▶ **What to produce**
Below are the records; extract from them the line containing "Ansvarlig: Sara, Melissa, Lise, Mohamed, Jeppe" to the line containing "Condición: El actor", both lines included, exactly and with no pictures.

▶ **Input data**
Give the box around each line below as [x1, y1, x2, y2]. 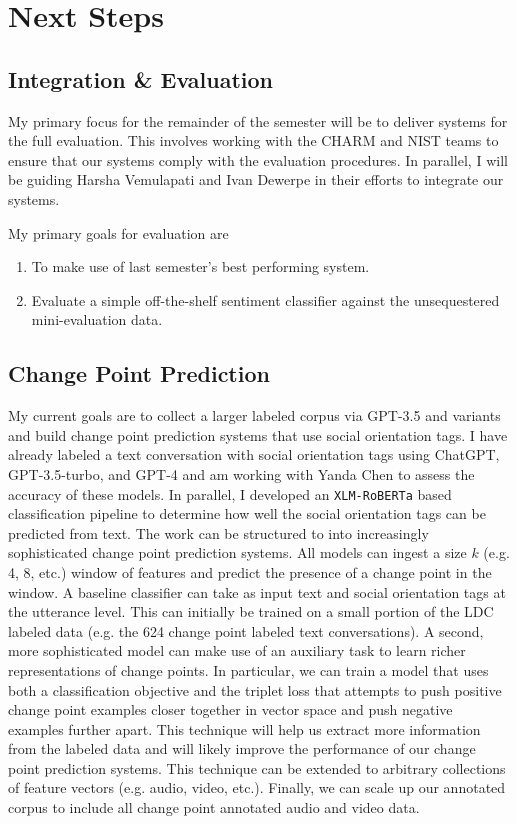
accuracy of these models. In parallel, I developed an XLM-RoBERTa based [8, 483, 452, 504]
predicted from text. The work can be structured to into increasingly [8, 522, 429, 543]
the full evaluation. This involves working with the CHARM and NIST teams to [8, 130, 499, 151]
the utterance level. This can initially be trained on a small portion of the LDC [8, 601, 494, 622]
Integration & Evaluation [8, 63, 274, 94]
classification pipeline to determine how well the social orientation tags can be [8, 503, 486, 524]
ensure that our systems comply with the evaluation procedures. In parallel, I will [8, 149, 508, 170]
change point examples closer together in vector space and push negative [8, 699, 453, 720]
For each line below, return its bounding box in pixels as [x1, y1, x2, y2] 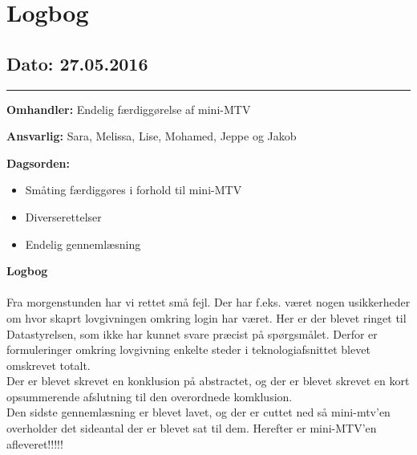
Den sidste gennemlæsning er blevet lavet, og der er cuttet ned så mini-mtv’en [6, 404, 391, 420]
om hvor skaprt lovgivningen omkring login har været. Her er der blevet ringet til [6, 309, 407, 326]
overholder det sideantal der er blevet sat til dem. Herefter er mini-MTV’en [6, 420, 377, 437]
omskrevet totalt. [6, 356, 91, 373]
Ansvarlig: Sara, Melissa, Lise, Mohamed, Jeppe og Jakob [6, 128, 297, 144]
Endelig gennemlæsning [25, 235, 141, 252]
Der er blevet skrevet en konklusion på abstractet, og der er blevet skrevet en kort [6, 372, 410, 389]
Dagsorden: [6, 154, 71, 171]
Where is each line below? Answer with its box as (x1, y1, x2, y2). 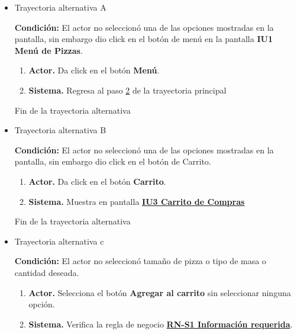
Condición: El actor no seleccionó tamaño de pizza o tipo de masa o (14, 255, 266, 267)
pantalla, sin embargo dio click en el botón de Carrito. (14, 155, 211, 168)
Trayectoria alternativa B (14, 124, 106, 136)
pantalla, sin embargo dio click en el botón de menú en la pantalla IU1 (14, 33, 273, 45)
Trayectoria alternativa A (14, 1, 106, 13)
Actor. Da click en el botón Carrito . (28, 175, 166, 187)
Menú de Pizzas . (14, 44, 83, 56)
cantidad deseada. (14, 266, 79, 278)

▶ **Solution to this problem**
Ansvarlig: Sara, Melissa, Lise, Mohamed, Jeppe og Jakob [6, 128, 297, 144]
Endelig gennemlæsning [25, 235, 141, 252]
Der er blevet skrevet en konklusion på abstractet, og der er blevet skrevet en kort [6, 372, 410, 389]
Dagsorden: [6, 154, 71, 171]
Where is each line below? Answer with its box as (x1, y1, x2, y2). 
Condición: El actor no seleccionó tamaño de pizza o tipo de masa o (14, 255, 266, 267)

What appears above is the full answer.